As kids or as new adults, we think we are more mature than we actually are. “I’m not a little kid anymore! I’m not a child!” We truly believe that when we say it as kids. But we aren’t that mature, I can tell you that from my high up place of 32. We were still too young to understand when we were being manipulated or used or abused. We didn’t know. Read that as many times as you need to. Even if you thought you knew, you didn’t truly understand. You were too young to know the weight of your actions or the actions of those around you.

At 32, I know I was a child back then. Yes, I knew being naked with a grown ass man was bad, but I just thought I was getting away with something. I was being sneaky. Isn’t this fun, keeping a secret from mother? That’s how I thought. It was a child’s thinking. I know that none of it was my fault. I know all of my childhood—not just the sexual trauma—was not my fault and that my mother failed me. She failed herself, too, by not seeking out therapy for herself when she so desperately needed it. Her parents failed her by raising her the way they did and giving her some of the same deep-rooted emotional issues I now struggle with today.

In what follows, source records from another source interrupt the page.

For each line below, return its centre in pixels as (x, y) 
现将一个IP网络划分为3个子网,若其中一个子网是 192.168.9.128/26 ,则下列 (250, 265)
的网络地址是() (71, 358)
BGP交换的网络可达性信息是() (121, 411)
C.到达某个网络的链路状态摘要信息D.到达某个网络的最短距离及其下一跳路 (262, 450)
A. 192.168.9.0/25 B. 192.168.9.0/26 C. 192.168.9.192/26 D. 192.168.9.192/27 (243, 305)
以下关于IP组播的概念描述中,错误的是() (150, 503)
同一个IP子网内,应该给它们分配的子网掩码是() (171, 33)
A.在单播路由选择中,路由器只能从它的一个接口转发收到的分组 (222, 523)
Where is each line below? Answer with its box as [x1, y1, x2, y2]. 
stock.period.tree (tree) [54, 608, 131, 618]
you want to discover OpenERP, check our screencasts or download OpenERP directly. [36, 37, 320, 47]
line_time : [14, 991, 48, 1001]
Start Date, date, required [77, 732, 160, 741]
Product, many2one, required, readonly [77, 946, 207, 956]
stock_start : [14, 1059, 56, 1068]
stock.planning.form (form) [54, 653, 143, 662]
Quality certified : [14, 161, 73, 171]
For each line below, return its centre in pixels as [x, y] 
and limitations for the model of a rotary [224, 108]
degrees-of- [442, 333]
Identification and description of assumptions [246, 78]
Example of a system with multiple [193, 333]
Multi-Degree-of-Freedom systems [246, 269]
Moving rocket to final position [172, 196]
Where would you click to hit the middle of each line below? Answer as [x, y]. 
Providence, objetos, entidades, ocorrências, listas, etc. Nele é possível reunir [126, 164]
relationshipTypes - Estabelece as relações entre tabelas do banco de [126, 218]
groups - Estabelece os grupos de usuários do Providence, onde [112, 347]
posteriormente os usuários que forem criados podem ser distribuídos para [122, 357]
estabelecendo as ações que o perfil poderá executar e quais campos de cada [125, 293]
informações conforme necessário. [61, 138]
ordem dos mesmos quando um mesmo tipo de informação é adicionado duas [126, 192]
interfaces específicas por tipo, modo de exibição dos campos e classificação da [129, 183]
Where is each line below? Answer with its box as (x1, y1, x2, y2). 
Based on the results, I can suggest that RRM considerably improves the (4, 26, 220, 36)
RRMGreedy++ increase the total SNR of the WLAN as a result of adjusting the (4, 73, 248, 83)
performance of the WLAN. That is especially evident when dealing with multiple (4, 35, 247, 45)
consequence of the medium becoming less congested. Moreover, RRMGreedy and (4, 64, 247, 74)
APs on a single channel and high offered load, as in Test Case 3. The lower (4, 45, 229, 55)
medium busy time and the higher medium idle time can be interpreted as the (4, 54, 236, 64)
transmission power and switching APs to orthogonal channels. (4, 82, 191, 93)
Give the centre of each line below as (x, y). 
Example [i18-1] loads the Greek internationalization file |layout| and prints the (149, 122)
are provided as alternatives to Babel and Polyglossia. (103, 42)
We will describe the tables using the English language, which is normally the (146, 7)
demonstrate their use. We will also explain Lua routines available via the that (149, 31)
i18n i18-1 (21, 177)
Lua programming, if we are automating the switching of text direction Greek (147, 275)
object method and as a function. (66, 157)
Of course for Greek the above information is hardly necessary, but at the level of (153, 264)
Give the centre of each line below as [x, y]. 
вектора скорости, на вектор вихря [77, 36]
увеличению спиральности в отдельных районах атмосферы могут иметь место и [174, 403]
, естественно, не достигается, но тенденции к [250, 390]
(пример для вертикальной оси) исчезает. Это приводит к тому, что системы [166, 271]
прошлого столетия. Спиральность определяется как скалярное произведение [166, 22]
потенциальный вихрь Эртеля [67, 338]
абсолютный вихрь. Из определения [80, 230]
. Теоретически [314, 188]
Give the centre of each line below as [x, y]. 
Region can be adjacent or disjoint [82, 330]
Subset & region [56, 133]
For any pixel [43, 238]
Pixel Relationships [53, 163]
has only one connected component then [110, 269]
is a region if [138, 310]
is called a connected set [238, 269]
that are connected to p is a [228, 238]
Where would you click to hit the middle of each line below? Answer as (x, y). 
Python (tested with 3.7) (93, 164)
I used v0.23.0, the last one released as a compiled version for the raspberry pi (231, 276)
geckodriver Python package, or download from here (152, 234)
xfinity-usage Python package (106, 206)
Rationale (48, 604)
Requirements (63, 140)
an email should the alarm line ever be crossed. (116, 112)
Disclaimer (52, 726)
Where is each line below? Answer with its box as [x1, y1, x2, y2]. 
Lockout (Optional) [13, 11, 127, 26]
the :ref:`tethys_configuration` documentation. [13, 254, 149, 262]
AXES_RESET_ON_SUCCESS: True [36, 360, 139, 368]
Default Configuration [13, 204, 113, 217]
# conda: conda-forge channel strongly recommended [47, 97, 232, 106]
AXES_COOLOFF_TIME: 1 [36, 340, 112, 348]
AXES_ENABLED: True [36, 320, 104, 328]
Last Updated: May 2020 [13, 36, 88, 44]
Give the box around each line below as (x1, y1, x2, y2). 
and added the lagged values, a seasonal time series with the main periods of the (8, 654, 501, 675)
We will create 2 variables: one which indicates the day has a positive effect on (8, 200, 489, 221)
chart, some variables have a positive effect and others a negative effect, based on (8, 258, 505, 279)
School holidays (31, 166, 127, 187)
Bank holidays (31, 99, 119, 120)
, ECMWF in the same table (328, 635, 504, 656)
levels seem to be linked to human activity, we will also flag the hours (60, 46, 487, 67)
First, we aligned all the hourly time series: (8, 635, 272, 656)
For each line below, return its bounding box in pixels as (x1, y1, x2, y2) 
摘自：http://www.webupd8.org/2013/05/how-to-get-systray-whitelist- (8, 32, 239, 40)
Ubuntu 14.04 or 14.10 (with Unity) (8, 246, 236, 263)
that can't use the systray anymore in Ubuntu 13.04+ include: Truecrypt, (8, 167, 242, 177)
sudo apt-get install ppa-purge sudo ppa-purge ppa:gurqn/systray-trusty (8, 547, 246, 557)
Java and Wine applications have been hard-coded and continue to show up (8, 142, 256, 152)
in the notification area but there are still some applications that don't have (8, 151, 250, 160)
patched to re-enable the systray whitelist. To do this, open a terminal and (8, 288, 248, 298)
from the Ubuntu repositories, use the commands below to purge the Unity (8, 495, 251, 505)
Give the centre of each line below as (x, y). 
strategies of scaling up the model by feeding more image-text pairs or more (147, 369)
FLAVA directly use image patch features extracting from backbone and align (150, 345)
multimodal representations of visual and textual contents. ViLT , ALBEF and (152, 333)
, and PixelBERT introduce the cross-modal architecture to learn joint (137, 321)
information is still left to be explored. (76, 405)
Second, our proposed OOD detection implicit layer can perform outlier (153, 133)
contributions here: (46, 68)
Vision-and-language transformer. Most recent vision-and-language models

We’re all victims. But we can all be our own champions, too. We can get help when we need it. We can stop being so hard on ourselves for being children without access to the tools and skills we now have as adults.

So, hello, Internet. My name is Luke Evans. I’m 32 years old, my childhood was a nightmare, and I’m a gay trans man who practices witchcraft. May this blog post give you the strength to process your own traumas and live your most authentic self.